Control buttons has been changed to "navigation" mode.
1/15
  • What is the moment of inertia for a solid disc of mass m and radius r?
    The moment of inertia for a solid disc is I = (1/2) m r^2.
  • If a person steps onto a spinning disc with negligible speed, how does this affect the disc's angular speed?
    The disc's angular speed decreases because the total moment of inertia increases, but no additional angular momentum is added.
  • What principle is used to solve angular collision problems involving a disc and a person jumping onto it?
    The conservation of angular momentum is used, where the total initial angular momentum equals the total final angular momentum.
  • How do you calculate the moment of inertia for a point mass at the edge of a disc?
    The moment of inertia for a point mass is I = m r^2, where m is the mass and r is the distance from the axis.
  • When a person jumps onto a disc at its edge with velocity directed toward the center, what is their contribution to angular momentum?

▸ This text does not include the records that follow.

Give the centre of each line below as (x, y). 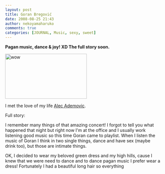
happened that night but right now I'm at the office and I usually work (75, 130)
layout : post (19, 10)
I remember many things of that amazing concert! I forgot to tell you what (80, 125)
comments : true (21, 28)
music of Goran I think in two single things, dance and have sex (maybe (78, 141)
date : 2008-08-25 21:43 (30, 19)
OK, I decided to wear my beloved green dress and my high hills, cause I (79, 156)
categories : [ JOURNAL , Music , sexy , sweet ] (51, 33)
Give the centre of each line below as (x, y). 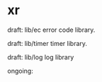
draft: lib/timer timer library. (47, 43)
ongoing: (20, 71)
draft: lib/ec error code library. (51, 30)
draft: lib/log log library (41, 57)
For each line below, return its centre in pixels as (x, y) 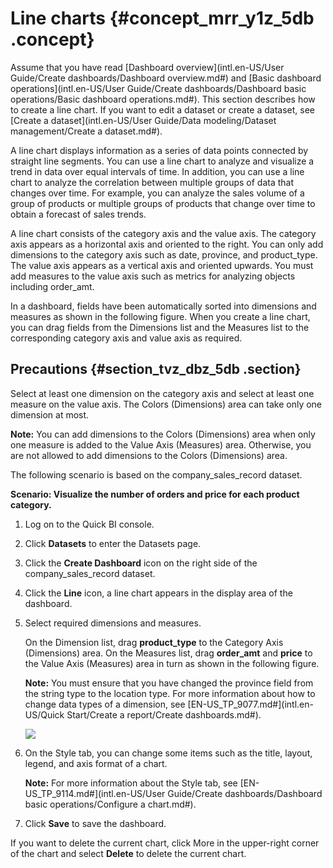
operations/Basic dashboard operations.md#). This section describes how (163, 99)
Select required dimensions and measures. (113, 623)
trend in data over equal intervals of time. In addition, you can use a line (157, 171)
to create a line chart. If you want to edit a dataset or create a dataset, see (162, 109)
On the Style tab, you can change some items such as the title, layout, (168, 753)
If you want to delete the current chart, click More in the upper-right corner (165, 843)
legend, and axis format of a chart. (96, 763)
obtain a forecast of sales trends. (78, 214)
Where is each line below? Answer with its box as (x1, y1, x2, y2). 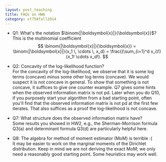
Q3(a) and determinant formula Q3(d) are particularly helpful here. (12, 126, 148, 132)
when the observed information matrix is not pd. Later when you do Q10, (12, 90, 160, 96)
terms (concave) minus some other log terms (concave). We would (12, 74, 149, 80)
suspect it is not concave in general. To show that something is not (12, 79, 149, 85)
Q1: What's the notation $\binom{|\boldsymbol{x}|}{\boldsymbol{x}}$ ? (12, 30, 157, 36)
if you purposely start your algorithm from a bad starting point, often (12, 95, 152, 101)
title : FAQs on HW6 (5, 12, 46, 17)
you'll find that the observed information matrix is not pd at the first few (12, 100, 159, 106)
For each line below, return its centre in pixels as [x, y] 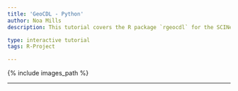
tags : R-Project [31, 47]
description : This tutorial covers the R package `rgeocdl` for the [110, 27]
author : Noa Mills [34, 21]
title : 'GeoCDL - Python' [45, 14]
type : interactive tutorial [49, 40]
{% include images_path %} [48, 73]
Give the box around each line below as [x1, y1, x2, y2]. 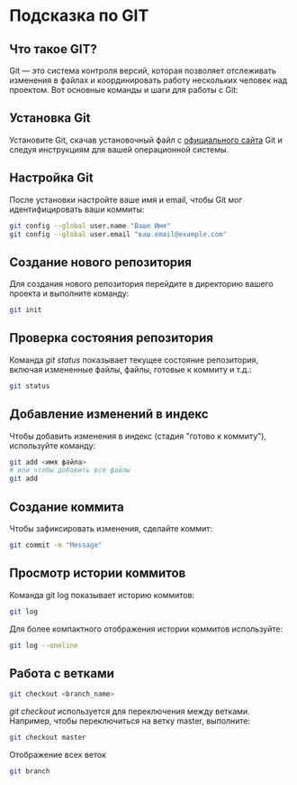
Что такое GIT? [9, 42, 97, 57]
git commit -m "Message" [9, 540, 103, 549]
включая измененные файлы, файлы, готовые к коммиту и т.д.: [9, 364, 252, 374]
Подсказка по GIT [9, 5, 149, 26]
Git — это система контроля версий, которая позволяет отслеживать [9, 65, 277, 76]
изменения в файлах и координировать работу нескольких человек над [9, 75, 288, 86]
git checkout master [9, 733, 87, 743]
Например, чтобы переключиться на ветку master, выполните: [9, 716, 250, 726]

    Their contribution is zero because the velocity is radial and does not cause rotation.
  • What is the effect on the disc's angular speed if a person jumps tangentially in the same direction as the disc's rotation?
    The disc's angular speed increases, but the increase is small because the added mass also increases the moment of inertia.
  • What happens to the disc's angular speed if a person jumps tangentially against the direction of rotation?
    The disc's angular speed decreases significantly, as the person adds negative angular momentum and increases the moment of inertia.
  • Why does adding mass to a rotating disc always slow it down if no extra angular momentum is added?
    Because the moment of inertia increases while the total angular momentum remains the same, resulting in a lower angular speed.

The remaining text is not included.